PenPly coming down — and you can watch

A new security fence surrounds the former Peninsula Plywood site in Port Angeles. A webcam will allow people to view the demolition online. Keith Thorpe/Peninsula Daily News

A new security fence surrounds the former Peninsula Plywood site in Port Angeles. A webcam will allow people to view the demolition online.
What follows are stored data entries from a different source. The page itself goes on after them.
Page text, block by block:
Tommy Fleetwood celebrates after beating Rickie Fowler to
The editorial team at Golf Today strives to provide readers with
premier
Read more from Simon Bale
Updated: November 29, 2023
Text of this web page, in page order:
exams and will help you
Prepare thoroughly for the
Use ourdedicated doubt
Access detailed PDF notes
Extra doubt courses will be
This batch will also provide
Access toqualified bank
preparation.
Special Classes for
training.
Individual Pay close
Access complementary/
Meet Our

Keith Thorpe/Peninsula Daily News

PORT ANGELES — A temporary security fence was erected Wednesday around the shuttered Peninsula Plywood demolition site, and two live Web cameras will be installed by next week so the public can watch the mill’s demise.

The fence separates the demolition site from a 7.7-acre log-storage area the port leases to PenPly co-investor Grant Munro, owner of Munro LLC.
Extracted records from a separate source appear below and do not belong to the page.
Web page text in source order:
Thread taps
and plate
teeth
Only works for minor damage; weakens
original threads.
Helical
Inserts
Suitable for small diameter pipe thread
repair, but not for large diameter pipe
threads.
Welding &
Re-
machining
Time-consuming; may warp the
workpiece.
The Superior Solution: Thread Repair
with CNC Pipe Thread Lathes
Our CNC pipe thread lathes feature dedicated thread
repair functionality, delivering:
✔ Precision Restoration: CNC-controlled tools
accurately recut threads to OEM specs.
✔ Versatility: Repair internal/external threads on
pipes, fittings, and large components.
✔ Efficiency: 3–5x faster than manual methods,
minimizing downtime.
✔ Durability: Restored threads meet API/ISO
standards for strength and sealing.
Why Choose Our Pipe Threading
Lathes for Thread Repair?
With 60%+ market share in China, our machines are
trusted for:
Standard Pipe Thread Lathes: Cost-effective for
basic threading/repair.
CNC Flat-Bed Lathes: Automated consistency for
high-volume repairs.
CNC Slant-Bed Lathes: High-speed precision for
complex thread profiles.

“It is the first visible evidence of restoration and redevelopment of a critical piece of waterfront property, so we’re excited to see it under way,” Port of Port Angeles commission President John Calhoun said Wednesday.

Rhine Demolition LLC of Tacoma will tear down 10 buildings on the port-owned site by July 1 under a

$1.6 million contract.

“We have indications from the contractor that he expects to finish sooner than that, maybe a couple of months sooner, but that’s just a projection,” Calhoun said.

Beginning next week, hazardous materials such as asbestos and pipe insulation will be abated, newly-appointed port Public Works Manager Randy Brackett said Wednesday.

Actual demolition is expected to begin by mid- to late December, he said.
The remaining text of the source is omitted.